→ WORK ORDER
Below are several entries. Transcribe exactly those lines that fall from the one with "Notícias (59, 75)" through the one with "Lighthouse LS4/32 Blue (182, 120)", end lines included.

[SUPPLIED INFORMATION — start]

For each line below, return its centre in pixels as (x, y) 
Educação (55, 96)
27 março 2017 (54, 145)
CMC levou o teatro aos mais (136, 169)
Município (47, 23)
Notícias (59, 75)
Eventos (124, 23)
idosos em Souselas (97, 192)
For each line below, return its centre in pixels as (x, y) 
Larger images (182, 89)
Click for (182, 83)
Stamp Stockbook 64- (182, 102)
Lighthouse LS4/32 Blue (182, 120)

[SUPPLIED INFORMATION — finish]
[SUPPLIED INFORMATION — start]

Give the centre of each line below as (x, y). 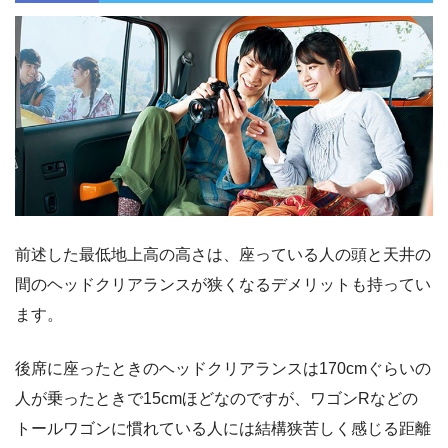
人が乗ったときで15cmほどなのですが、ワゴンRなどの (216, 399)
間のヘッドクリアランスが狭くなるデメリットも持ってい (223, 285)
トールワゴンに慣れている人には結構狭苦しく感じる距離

[SUPPLIED INFORMATION — finish]
[SUPPLIED INFORMATION — start]

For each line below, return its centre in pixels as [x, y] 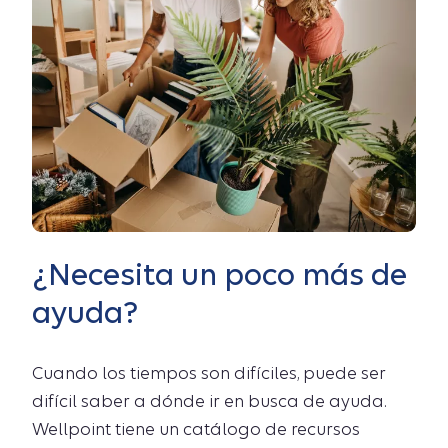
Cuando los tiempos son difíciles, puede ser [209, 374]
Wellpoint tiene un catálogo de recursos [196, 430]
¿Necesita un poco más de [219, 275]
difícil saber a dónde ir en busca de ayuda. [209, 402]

[SUPPLIED INFORMATION — finish]

→ TASK OUTPUT
Notícias (59, 75)
Eventos (124, 23)
idosos em Souselas (97, 192)
For each line below, return its centre in pixels as (x, y) 
Larger images (182, 89)
Click for (182, 83)
Stamp Stockbook 64- (182, 102)
Lighthouse LS4/32 Blue (182, 120)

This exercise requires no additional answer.